I feel more and more queasy about this approach! It aims at an empirical correlation, rather than an actual correlation…

May 13, 2015 at 12:07 pm

That’s definitely true. It’s more of an approximate, hacky solution, rather than a nice, exact, mathematical solution.

May 11, 2015 at 9:37 am

Have a look to:

http://statistical-research.com/simulating-random-multivariate-correlated-data-continuous-variables/?utm_source=rss&utm_medium=rss&utm_campaign=simulating-random-multivariate-correlated-data-continuous-variables

May 11, 2015 at 6:52 pm

Thanks. From this blog, I understand there is a linear way to transform a data matrix into another one with the desired correlation matrix. However the linear transform does not preserve the marginals when, e.g., those marginals are Gamma or t distributions.

May 11, 2015 at 8:06 am

If I am not mistaken, the answer you are looking for can be found in:

(it is the Nataf distribution):

In particular eq.(11) in:

A. Der Kiureghian, P.-L. Liu, Structural reliability under incomplete probability information, J. Eng.

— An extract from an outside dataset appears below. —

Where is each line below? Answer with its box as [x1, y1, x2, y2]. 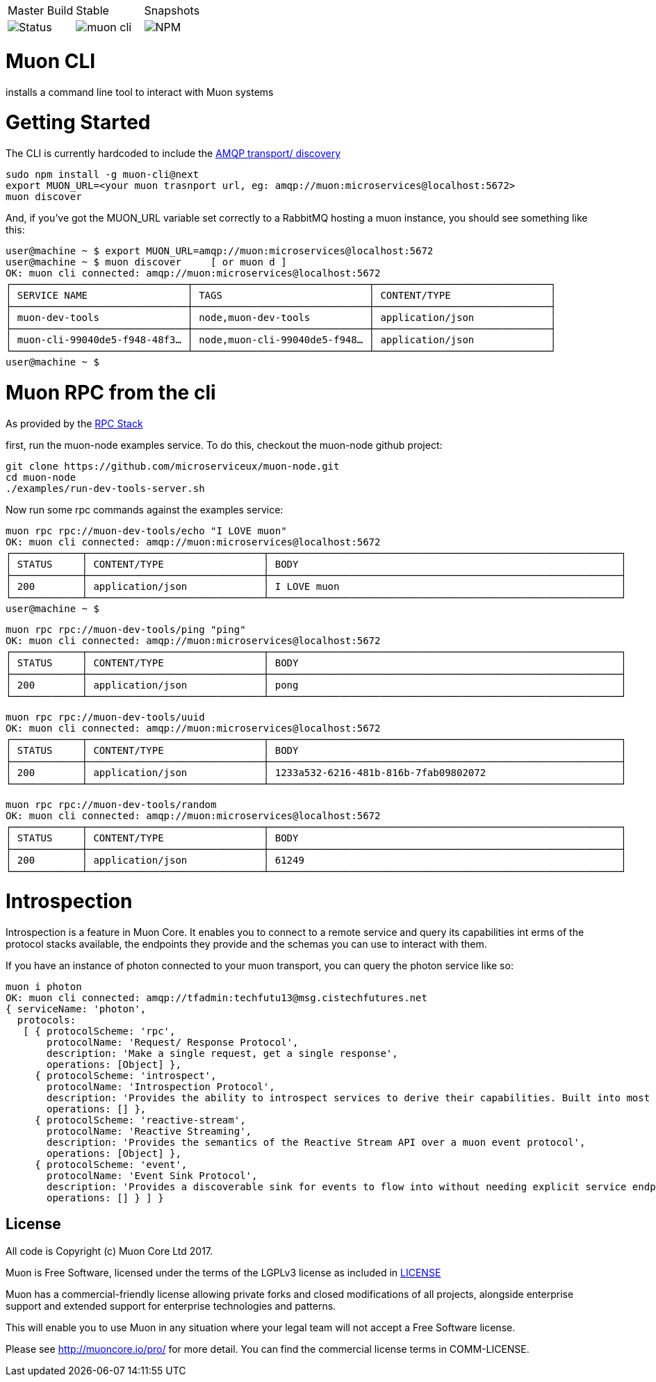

Mech. ASCE 112 (1) (1986) 85–104.

Ditlevsen: structural reliability methods (chapter 7.2):

http://od-website.dk/books/OD-HOM-StrucRelMeth-Ed2.3.7.pdf

(see also Appendix 2 for some common approximate solutions)

May 11, 2015 at 6:46 pm

Thanks for the suggestion. Reading from this book, it seems that the Nataf distribution is a specific distribution. Which does not help with the quest for a generic algorithm for arbitrary marginals and fixed correlation.

May 11, 2015 at 8:03 pm

It is based on Gaussian copula and works for arbitrary marginals and fixed correlations. However, not for all possible combinations there exists a solution; e.g., for some marginals there are restrictions on the correlations that can be represented. However, in practice this is usually not an issue, as this tends to happen when the target correlation approaches -1 or 1.